++++ Provided records ++++

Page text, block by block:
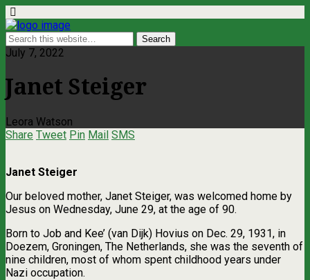
July 7, 2022
Janet Steiger
Leora Watson
Share Tweet Pin Mail SMS
Janet Steiger
Our beloved mother, Janet Steiger, was welcomed home by
Jesus on Wednesday, June 29, at the age of 90.
Born to Job and Kee’ (van Dijk) Hovius on Dec. 29, 1931, in
Doezem, Groningen, The Netherlands, she was the seventh of
nine children, most of whom spent childhood years under
Nazi occupation.
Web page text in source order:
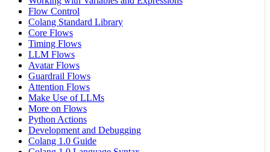
Flow Control
Colang Standard Library
Core Flows
Timing Flows
LLM Flows
Avatar Flows
Guardrail Flows
Attention Flows
Make Use of LLMs
More on Flows
Python Actions
Development and Debugging
Colang 1.0 Guide
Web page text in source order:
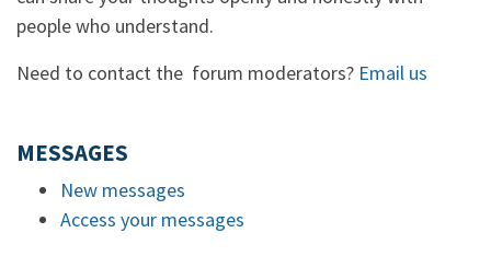
people who understand.
Need to contact the forum moderators? Email us
MESSAGES
New messages
Access your messages
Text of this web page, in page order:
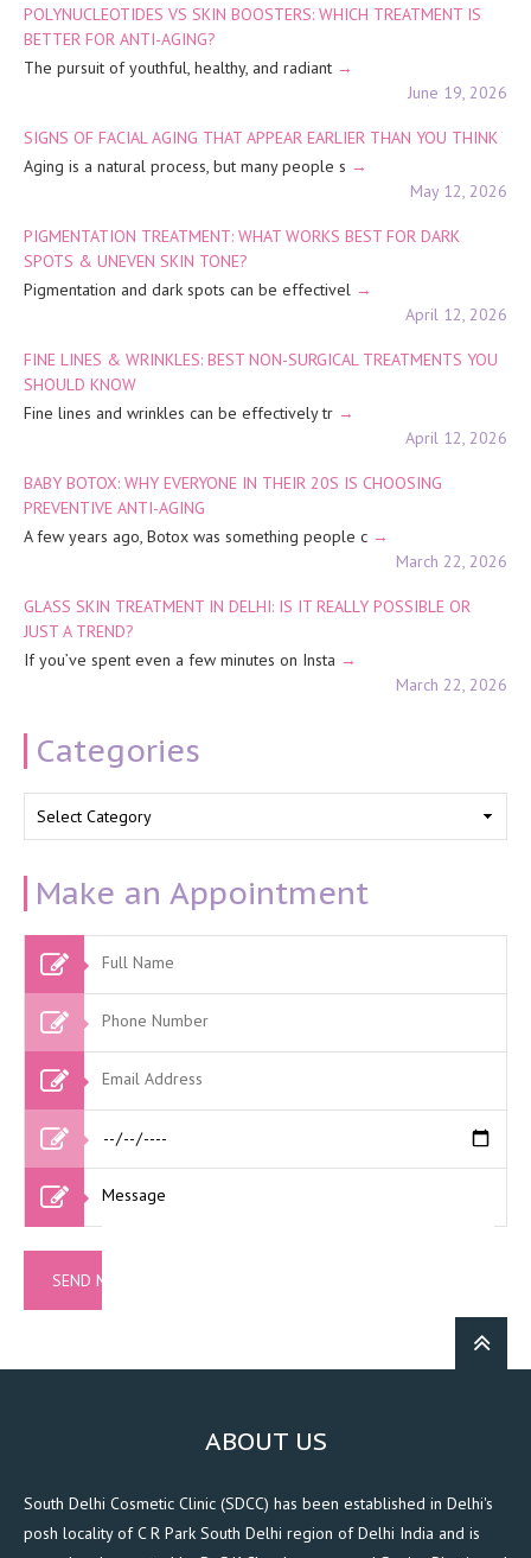
POLYNUCLEOTIDES VS SKIN BOOSTERS: WHICH TREATMENT IS
BETTER FOR ANTI-AGING?
The pursuit of youthful, healthy, and radiant
June 19, 2026
SIGNS OF FACIAL AGING THAT APPEAR EARLIER THAN YOU THINK
Aging is a natural process, but many people s
May 12, 2026
PIGMENTATION TREATMENT: WHAT WORKS BEST FOR DARK
SPOTS & UNEVEN SKIN TONE?
Pigmentation and dark spots can be effectivel
April 12, 2026
FINE LINES & WRINKLES: BEST NON-SURGICAL TREATMENTS YOU
SHOULD KNOW
Fine lines and wrinkles can be effectively tr
April 12, 2026
BABY BOTOX: WHY EVERYONE IN THEIR 20S IS CHOOSING
PREVENTIVE ANTI-AGING
A few years ago, Botox was something people c
March 22, 2026
GLASS SKIN TREATMENT IN DELHI: IS IT REALLY POSSIBLE OR
JUST A TREND?
If you’ve spent even a few minutes on Insta
March 22, 2026
Categories
Make an Appointment
ABOUT US
South Delhi Cosmetic Clinic (SDCC) has been established in Delhi's
posh locality of C R Park South Delhi region of Delhi India and is

++++

Your goal -
Reading through the records above, report each line in which the string "Colang" is found.

Task output -
Colang Standard Library
Colang 1.0 Guide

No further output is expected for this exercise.